##### TASK INPUT #####
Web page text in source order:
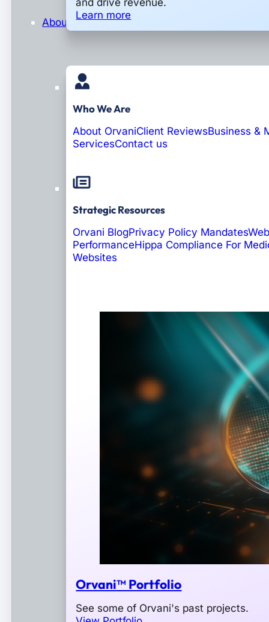
Learn more
About
Who We Are
About OrvaniClient ReviewsBusiness &
ServicesContact us
Strategic Resources
Orvani BlogPrivacy Policy Mandates
PerformanceHippa Compliance For
Websites
Orvani™ Portfolio
See some of Orvani's past projects.
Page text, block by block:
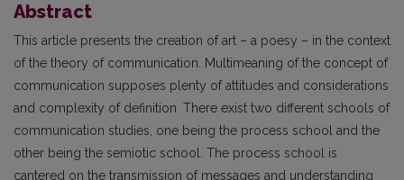
Abstract
This article presents the creation of art – a poesy – in the context
of the theory of communication. Multimeaning of the concept of
communication supposes plenty of attitudes and considerations
and complexity of definition. There exist two different schools of
communication studies, one being the process school and the
other being the semiotic school. The process school is
cantered on the transmission of messages and understanding
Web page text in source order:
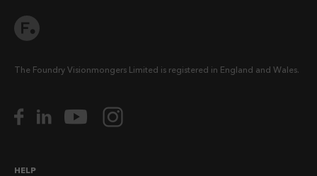
The Foundry Visionmongers Limited is registered in England and Wales.
HELP
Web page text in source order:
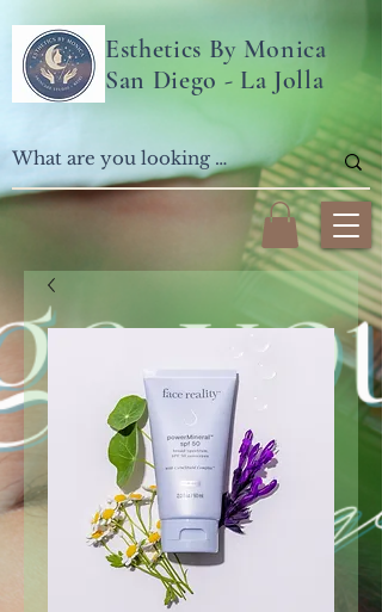
Esthetics By Monica
San Diego - La Jolla
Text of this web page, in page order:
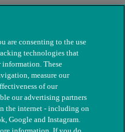
are consenting to the use
technologies that
information. These
measure our
of our
our advertising partners
the internet - including on
Google and Instagram.
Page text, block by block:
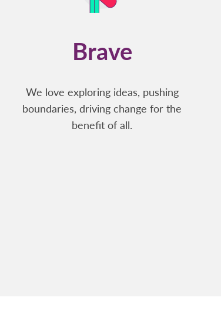
Brave
We love exploring ideas, pushing
boundaries, driving change for the
benefit of all.
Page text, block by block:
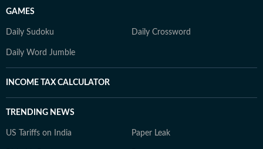
GAMES
Daily Sudoku Daily Crossword
Daily Word Jumble
INCOME TAX CALCULATOR
TRENDING NEWS
US Tariffs on India Paper Leak
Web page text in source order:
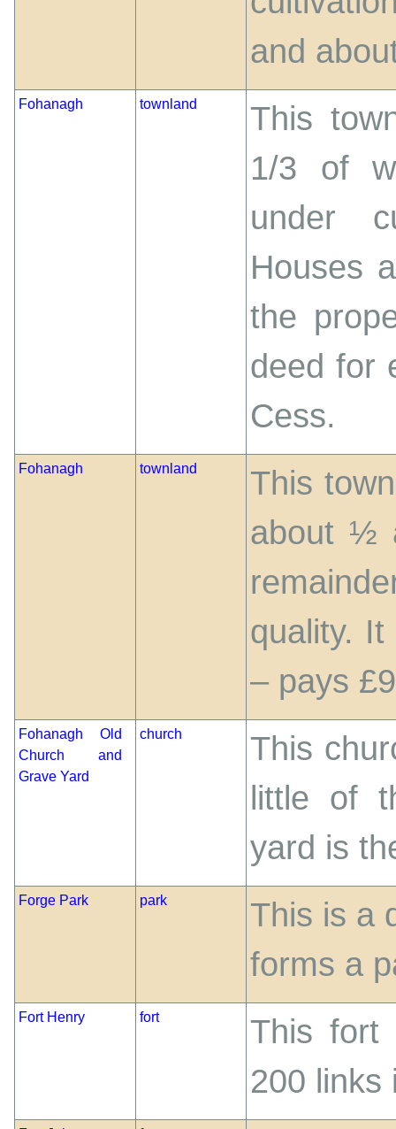
and
Fohanagh townland
This
1/3 of
under
Houses
the
deed for
Cess.
Fohanagh townland
This
about ½
quality.
– pays
Fohanagh Old
Church and
Grave Yard
church
This
little of
yard is
Forge Park park
This is a
forms a
Fort Henry fort
This fort
200 links
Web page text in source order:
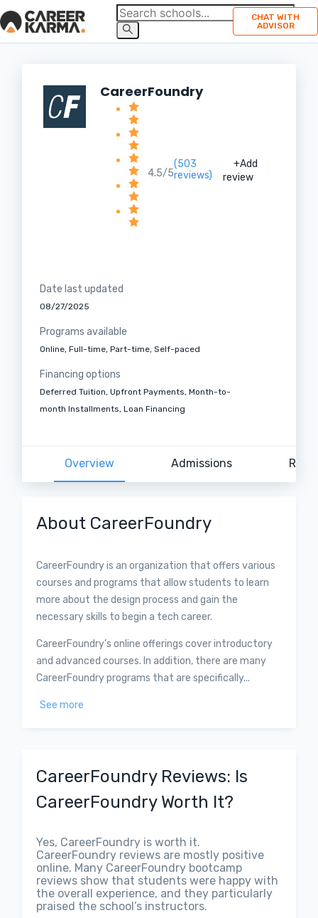
CHAT WITH
ADVISOR
CareerFoundry
4.5/5
(503
reviews)
+Add
review
Date last updated
08/27/2025
Programs available
Online, Full-time, Part-time, Self-paced
Financing options
Deferred Tuition, Upfront Payments, Month-to-
month Installments, Loan Financing
Overview Admissions
About CareerFoundry
CareerFoundry is an organization that offers various
courses and programs that allow students to learn
more about the design process and gain the
necessary skills to begin a tech career.
CareerFoundry’s online offerings cover introductory
and advanced courses. In addition, there are many
CareerFoundry programs that are specifically...
See more
CareerFoundry Reviews: Is
CareerFoundry Worth It?
Yes, CareerFoundry is worth it.
CareerFoundry reviews are mostly positive
online. Many CareerFoundry bootcamp
reviews show that students were happy with
the overall experience, and they particularly
praised the school’s instructors.
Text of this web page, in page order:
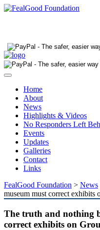
Toggle
navigationHome
About
News
Highlights & Videos
No Responders Left
Events
Updates
Galleries
Contact
Links
FealGood Foundation > News
museum must correct exhibits
The truth and nothing
correct exhibits on
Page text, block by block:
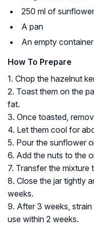
250 ml of
A pan
An empty
How To Prepare
1. Chop the hazelnut
2. Toast them on the
fat.
3. Once toasted,
4. Let them cool for
5. Pour the sunflower
6. Add the nuts to the
7. Transfer the mixture
8. Close the jar tightly
weeks.
9. After 3 weeks,
use within 2 weeks.
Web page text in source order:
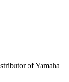
of Yamaha
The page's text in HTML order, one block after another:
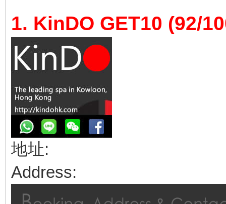
1. KinDO GET10 (92/
地址:
Address:
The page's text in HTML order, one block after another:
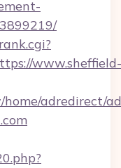
www.sheffield-
adredirect/
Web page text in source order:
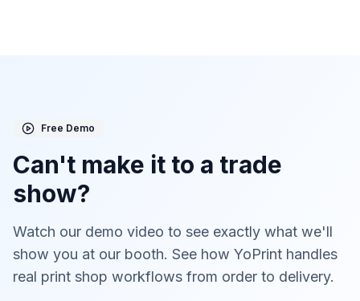
Free Demo
Can't make it to a trade
show?
Watch our demo video to see exactly what we'll
show you at our booth. See how YoPrint handles
real print shop workflows from order to delivery.
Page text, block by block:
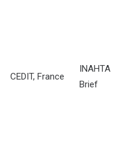
CEDIT, France
INAHTA
Brief
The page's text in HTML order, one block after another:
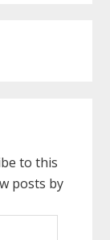
to this
posts by
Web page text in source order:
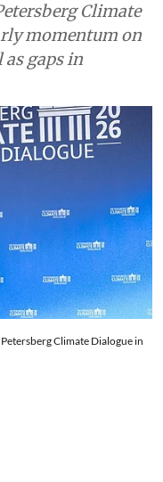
#####
In this exercise, set down all of the data exactly, without the pictures.

Web page text in source order:
Learn more
About
Who We Are
About OrvaniClient ReviewsBusiness &
ServicesContact us
Strategic Resources
Orvani BlogPrivacy Policy Mandates
PerformanceHippa Compliance For
Websites
Orvani™ Portfolio
See some of Orvani's past projects.
Page text, block by block:
Abstract
This article presents the creation of art – a poesy – in the context
of the theory of communication. Multimeaning of the concept of
communication supposes plenty of attitudes and considerations
and complexity of definition. There exist two different schools of
communication studies, one being the process school and the
other being the semiotic school. The process school is
cantered on the transmission of messages and understanding
Web page text in source order:
The Foundry Visionmongers Limited is registered in England and Wales.
HELP
Web page text in source order:
Esthetics By Monica
San Diego - La Jolla
Text of this web page, in page order:
are consenting to the use
technologies that
information. These
measure our
of our
our advertising partners
the internet - including on
Google and Instagram.
Page text, block by block:
Brave
We love exploring ideas, pushing
boundaries, driving change for the
benefit of all.
Page text, block by block:
GAMES
Daily Sudoku Daily Crossword
Daily Word Jumble
INCOME TAX CALCULATOR
TRENDING NEWS
US Tariffs on India Paper Leak
Web page text in source order:
and
Fohanagh townland
This
1/3 of
under
Houses
the
deed for
Cess.
Fohanagh townland
This
about ½
quality.
– pays
Fohanagh Old
Church and
Grave Yard
church
This
little of
yard is
Forge Park park
This is a
forms a
Fort Henry fort
This fort
200 links
Web page text in source order:
CHAT WITH
ADVISOR
CareerFoundry
4.5/5
(503
reviews)
+Add
review
Date last updated
08/27/2025
Programs available
Online, Full-time, Part-time, Self-paced
Financing options
Deferred Tuition, Upfront Payments, Month-to-
month Installments, Loan Financing
Overview Admissions
About CareerFoundry
CareerFoundry is an organization that offers various
courses and programs that allow students to learn
more about the design process and gain the
necessary skills to begin a tech career.
CareerFoundry’s online offerings cover introductory
and advanced courses. In addition, there are many
CareerFoundry programs that are specifically...
See more
CareerFoundry Reviews: Is
CareerFoundry Worth It?
Yes, CareerFoundry is worth it.
CareerFoundry reviews are mostly positive
online. Many CareerFoundry bootcamp
reviews show that students were happy with
the overall experience, and they particularly
praised the school’s instructors.
Text of this web page, in page order:
Toggle
navigationHome
About
News
Highlights & Videos
No Responders Left
Events
Updates
Galleries
Contact
Links
FealGood Foundation > News
museum must correct exhibits
The truth and nothing
correct exhibits on
Page text, block by block:
250 ml of
A pan
An empty
How To Prepare
1. Chop the hazelnut
2. Toast them on the
fat.
3. Once toasted,
4. Let them cool for
5. Pour the sunflower
6. Add the nuts to the
7. Transfer the mixture
8. Close the jar tightly
weeks.
9. After 3 weeks,
use within 2 weeks.
Web page text in source order:
of Yamaha
The page's text in HTML order, one block after another:
1. KinDO GET10 (92/
地址:
Address:
The page's text in HTML order, one block after another:
www.sheffield-
adredirect/
Web page text in source order:
Free Demo
Can't make it to a trade
show?
Watch our demo video to see exactly what we'll
show you at our booth. See how YoPrint handles
real print shop workflows from order to delivery.
Page text, block by block:
CEDIT, France
INAHTA
Brief
The page's text in HTML order, one block after another:
to this
posts by
Web page text in source order:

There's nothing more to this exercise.